The result should be every line that contains the word "were", taken from the material.
------------------------------------------------
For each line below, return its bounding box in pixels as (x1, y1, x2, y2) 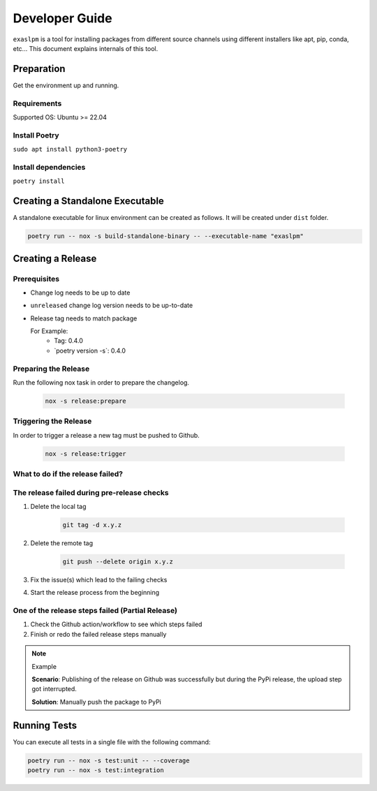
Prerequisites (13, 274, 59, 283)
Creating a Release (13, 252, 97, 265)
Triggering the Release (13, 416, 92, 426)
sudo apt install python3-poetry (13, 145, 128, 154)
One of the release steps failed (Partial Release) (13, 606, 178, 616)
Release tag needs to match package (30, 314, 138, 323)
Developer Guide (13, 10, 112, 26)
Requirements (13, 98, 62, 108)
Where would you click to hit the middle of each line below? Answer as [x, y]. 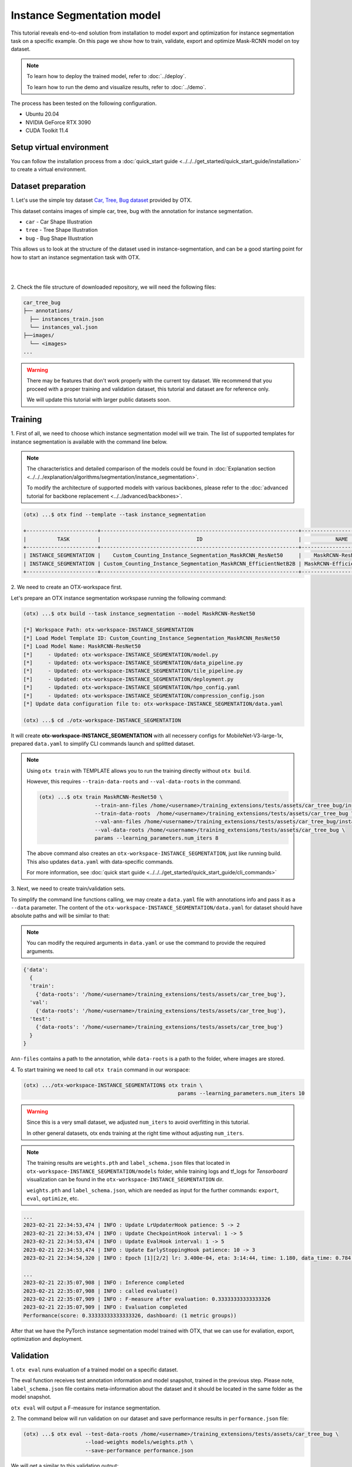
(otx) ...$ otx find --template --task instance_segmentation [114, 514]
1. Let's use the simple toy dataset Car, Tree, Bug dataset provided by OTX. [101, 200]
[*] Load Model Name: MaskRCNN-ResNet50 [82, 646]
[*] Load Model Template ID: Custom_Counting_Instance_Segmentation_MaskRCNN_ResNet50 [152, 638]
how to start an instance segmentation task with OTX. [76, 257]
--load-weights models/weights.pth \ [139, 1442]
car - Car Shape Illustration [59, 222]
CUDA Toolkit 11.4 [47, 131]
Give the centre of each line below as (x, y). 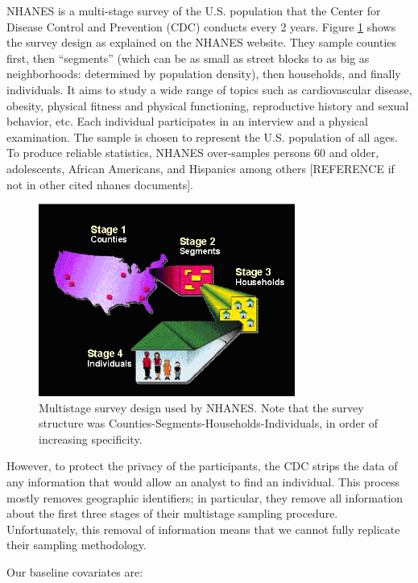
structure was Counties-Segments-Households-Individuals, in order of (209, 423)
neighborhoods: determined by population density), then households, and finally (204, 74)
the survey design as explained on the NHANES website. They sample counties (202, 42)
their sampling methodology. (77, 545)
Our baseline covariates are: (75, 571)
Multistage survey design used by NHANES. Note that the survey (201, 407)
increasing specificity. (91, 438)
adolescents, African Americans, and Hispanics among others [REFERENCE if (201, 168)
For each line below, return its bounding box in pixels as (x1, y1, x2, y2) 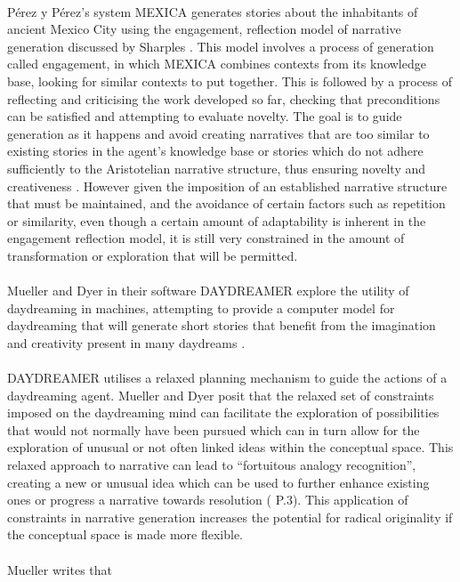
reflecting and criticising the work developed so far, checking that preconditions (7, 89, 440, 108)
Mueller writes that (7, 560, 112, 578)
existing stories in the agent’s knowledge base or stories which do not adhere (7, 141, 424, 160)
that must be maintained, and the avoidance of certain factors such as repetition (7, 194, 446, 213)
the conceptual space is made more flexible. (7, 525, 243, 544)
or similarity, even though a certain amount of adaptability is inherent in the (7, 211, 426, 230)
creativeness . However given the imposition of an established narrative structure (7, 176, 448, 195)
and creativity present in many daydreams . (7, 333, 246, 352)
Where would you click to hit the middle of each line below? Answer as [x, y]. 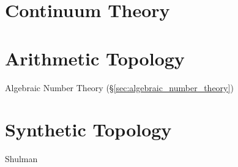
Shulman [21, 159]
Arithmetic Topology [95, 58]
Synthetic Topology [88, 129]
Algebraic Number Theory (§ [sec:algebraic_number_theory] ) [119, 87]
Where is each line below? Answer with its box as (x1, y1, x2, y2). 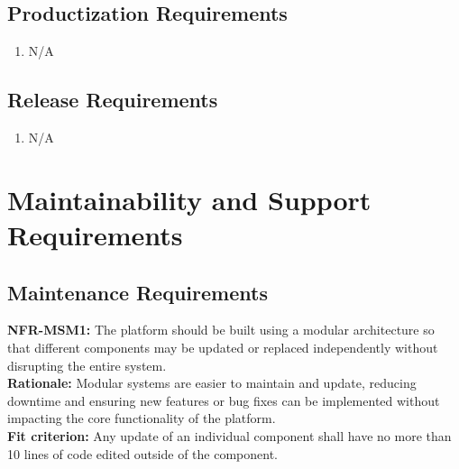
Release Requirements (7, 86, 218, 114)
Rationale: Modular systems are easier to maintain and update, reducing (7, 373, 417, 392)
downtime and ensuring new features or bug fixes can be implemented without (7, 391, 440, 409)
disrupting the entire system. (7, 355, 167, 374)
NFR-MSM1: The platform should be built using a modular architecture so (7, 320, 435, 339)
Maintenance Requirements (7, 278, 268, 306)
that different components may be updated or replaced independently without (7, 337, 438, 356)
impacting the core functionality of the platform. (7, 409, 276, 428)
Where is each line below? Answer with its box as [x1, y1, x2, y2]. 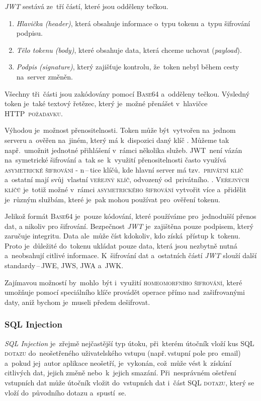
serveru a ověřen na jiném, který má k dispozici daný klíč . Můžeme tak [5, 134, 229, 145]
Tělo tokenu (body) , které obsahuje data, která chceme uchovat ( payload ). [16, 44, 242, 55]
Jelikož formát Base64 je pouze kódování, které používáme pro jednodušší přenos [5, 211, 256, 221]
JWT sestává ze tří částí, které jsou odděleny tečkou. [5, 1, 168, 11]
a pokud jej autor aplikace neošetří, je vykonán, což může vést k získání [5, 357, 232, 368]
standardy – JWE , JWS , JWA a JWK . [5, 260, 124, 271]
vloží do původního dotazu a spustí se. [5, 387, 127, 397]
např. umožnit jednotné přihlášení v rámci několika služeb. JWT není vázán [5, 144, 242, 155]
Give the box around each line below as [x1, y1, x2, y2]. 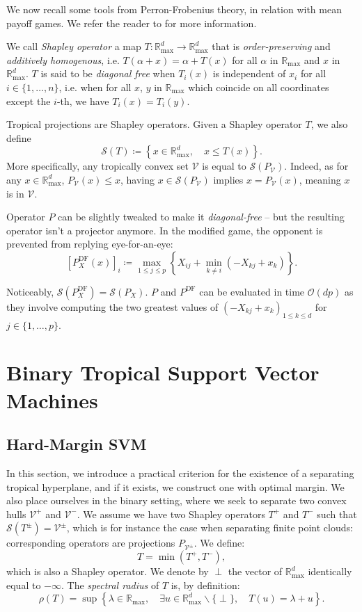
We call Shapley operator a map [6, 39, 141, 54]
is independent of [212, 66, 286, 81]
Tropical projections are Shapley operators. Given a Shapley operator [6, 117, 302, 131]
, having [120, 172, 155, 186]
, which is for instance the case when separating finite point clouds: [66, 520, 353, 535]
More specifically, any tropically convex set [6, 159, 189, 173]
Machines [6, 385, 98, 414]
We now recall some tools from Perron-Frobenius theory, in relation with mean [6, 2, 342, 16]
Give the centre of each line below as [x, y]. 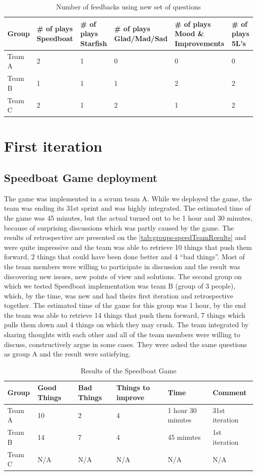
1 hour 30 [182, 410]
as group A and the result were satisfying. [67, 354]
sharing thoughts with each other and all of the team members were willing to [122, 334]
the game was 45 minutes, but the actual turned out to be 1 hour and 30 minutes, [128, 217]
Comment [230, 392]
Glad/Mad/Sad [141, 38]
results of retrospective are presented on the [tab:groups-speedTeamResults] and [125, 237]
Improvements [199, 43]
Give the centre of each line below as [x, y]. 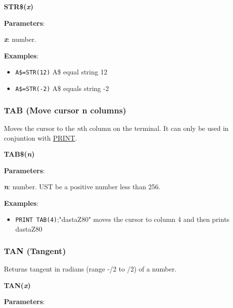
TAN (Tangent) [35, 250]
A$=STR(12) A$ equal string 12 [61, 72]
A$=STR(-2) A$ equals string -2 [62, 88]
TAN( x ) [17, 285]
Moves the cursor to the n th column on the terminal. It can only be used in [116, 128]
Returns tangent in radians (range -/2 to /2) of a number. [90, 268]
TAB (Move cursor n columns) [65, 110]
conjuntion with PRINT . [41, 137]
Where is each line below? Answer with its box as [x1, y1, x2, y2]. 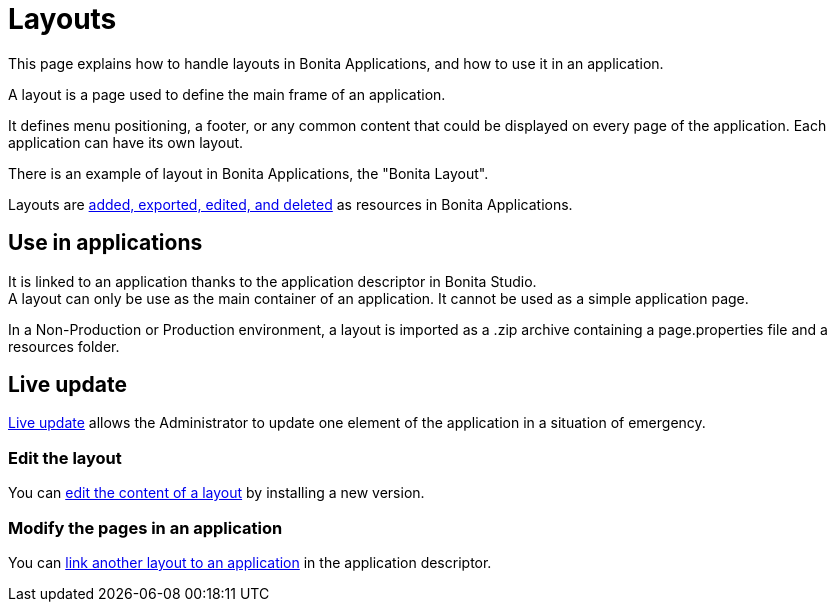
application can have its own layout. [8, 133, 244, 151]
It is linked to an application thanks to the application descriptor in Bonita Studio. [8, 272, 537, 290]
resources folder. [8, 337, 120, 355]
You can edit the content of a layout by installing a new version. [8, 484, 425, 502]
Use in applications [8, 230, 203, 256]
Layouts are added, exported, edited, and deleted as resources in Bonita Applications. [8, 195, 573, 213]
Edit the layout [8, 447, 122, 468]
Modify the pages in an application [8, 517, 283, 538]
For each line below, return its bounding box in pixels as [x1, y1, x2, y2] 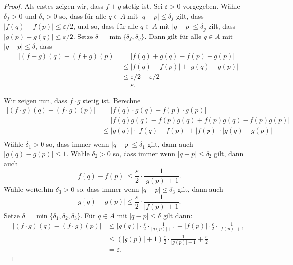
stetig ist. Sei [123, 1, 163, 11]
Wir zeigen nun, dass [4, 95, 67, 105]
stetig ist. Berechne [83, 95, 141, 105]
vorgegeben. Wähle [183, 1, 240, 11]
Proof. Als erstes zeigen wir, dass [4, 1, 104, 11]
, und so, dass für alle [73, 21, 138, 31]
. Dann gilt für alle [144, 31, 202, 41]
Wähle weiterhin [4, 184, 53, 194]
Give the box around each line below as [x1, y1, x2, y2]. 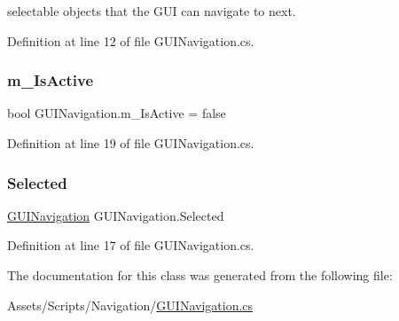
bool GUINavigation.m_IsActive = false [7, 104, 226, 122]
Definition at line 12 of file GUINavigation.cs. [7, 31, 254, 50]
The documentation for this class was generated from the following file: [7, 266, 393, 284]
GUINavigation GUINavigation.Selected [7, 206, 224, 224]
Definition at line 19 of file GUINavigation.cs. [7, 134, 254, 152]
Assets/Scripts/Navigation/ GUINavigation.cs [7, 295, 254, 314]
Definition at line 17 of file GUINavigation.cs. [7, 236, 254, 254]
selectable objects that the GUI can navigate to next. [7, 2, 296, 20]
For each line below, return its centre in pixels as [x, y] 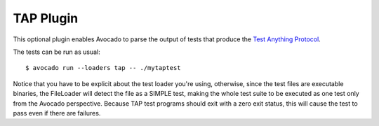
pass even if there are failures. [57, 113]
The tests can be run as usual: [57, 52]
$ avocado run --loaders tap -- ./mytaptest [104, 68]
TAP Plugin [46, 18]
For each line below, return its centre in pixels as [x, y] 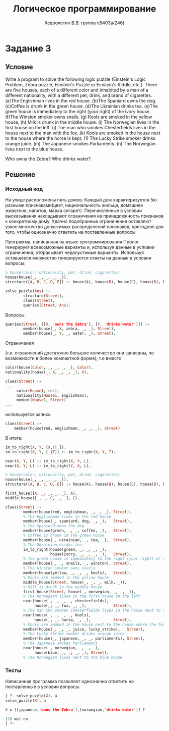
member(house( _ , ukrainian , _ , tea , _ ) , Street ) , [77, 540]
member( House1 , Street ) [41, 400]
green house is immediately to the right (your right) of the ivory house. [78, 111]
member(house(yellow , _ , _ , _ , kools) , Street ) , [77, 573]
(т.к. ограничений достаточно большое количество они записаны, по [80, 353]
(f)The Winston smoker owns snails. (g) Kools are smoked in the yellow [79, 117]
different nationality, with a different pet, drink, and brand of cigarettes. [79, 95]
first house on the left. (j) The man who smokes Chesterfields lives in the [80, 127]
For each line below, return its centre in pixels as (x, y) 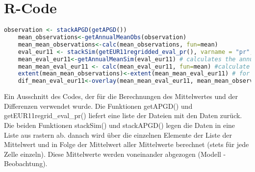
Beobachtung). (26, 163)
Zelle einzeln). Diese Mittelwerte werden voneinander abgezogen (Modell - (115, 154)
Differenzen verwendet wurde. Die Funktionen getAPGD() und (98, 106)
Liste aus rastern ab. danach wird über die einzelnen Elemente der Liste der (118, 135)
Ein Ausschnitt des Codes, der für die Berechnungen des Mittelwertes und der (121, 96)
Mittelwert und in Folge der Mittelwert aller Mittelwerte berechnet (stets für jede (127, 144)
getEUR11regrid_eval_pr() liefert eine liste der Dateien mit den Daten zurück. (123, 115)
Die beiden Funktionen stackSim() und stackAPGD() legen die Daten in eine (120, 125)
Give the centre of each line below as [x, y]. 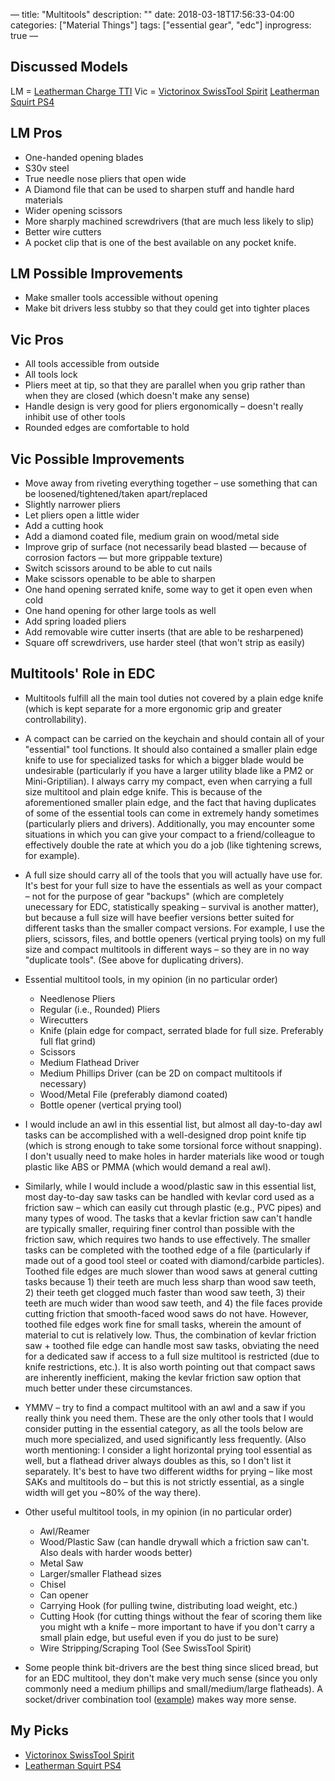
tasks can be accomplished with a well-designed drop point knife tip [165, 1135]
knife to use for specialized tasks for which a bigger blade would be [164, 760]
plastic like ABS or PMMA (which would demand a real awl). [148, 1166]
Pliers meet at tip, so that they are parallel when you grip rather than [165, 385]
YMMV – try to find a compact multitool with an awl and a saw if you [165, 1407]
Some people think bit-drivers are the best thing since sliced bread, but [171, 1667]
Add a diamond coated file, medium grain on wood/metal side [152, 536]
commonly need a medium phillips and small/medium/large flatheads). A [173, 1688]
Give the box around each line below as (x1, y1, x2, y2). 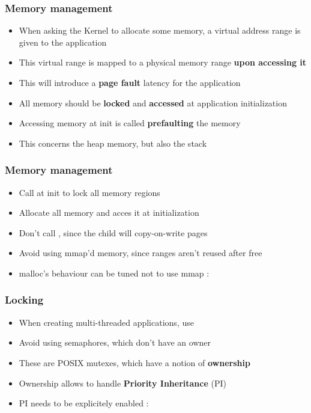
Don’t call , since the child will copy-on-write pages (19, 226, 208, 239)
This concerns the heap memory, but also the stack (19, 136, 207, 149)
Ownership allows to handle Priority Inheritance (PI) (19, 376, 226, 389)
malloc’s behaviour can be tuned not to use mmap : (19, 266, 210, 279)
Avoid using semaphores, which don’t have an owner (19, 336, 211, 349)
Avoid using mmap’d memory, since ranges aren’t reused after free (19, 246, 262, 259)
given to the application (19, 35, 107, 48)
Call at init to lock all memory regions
------------------------------------------------
ANSWER BOX -
as group A and the result were satisfying. [67, 354]
sharing thoughts with each other and all of the team members were willing to [122, 334]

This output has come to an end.